Right question, weak solution

Daniel Susskind raises the right question and sets the right agenda and direction of travel. Technology acting through automation does increase productivity and reduce working hours per unit of output. This will inevitably either vastly increase output, or vastly reduce employment and aggregate wage. It needs an urgent solution such as a basic income.

Susskind follows David Autor in distinguishing labour substituting and labour complementing aspects of automation. In fact, it’s the same phenomenon of increased productivity, only differentiated as to whether in early periods, the increased output is derived from the same labour, or in more developed economies, decreased labour produces the same output, either due to satiation or to ecological constraints.

His analysis of automation technology requires a more complete typology than his ‘purist/pragmatic’ divide. A useful hierarchy might be

  • Mimicry of human techniques
  • Simple full enumeration techniques, but by powerful machine processors
  • Deterministic algorithms, such as Kantorovich’s linear programming solution
  • One-pass heuristic algorithms, such as Clarke and Wright’s vehicle scheduling algorithm
  • Iterative adaptive heuristic algorithms, the basis of current AI

These are not ‘pragmatic’ techniques, but the implementation of some form of logic. Susskind doesn’t refer to the extensive literature on philosophy of technology, which might suggest that deductive logic is objective.

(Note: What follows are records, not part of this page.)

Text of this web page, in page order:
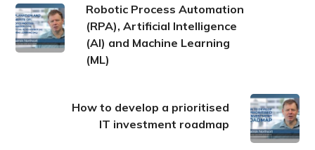
Robotic Process Automation
(RPA), Artificial Intelligence
(AI) and Machine Learning
(ML)
How to develop a prioritised
IT investment roadmap

All approaches therefore explore this same objective logic, and cannot be distinguished as ‘pure’ or ‘pragmatic’. The same literature is more nuanced on the interaction of human agency and technology objectivity than Susskind is in airily declaring himself to be ‘not a technological determinist’ (p9). Our choices may very well be very tightly constrained, if not totally determined.

Susskind’s wide-ranging claims need deeper challenge. His claim that technology has created more bank employment misses the fact that 3,303 bank branches closed in the UK from 2015 to 2019 (p27). He makes the contradictory complaints that US big business fails to pay tax in Europe, and then that it does pay tax in Europe! (p178-9).

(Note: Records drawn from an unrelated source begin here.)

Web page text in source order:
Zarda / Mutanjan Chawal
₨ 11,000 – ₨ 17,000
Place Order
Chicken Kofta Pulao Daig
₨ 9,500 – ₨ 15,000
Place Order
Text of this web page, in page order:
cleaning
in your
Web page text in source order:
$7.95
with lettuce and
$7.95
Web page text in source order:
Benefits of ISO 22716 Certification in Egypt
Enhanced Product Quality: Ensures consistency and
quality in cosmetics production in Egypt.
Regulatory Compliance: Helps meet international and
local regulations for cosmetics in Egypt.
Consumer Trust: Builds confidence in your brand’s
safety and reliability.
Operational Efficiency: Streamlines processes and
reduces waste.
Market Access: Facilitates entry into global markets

But he’s right that education to high skilled work is not a solution, and that it’s not the number of jobs, but personal incomes and aggregate macroeconomic wage which is the worry. The trail he doesn’t follow is that both lead to debt, and debt leads to crisis and austerity.

His discussion of basic income (UBI) is unfortunately shallow. He worries about a UBI work disincentive when it is clear that current welfare systems with their huge benefit withdrawal rates are major work disincentives compared to UBI. He underrates the gain in dignity, the increase in take-up, and the reduction in the administrative cost of UBI’s elimination of means-testing. And he proposes no alternative method to deliver income to citizens and aggregate demand to the economy as automation reduces both.

Membership of a UBI scheme would certainly need to be defined, but Susskind’s conditional ‘CBI’ based on ‘contribution’ is philosophically incorrect and practically unacceptable. The whole point is that technology can at least partially make goods and services available providentially, like air or rainfall. No labour contribution is therefore required to produce them, and none should be required to freely consume them. The practical implementation of his conditionality of contribution is horrendous, requiring an Orwellian ‘Political Power Oversight Authority…to watch over individuals as citizens in a society’ (p212,214).

UBI should be exactly as defined - universal and unconditional. It can be financed by sovereign money and would avoid the economic crisis and austerity created by technology-led reduction in earned incomes, which have then been supplemented by household and government debt.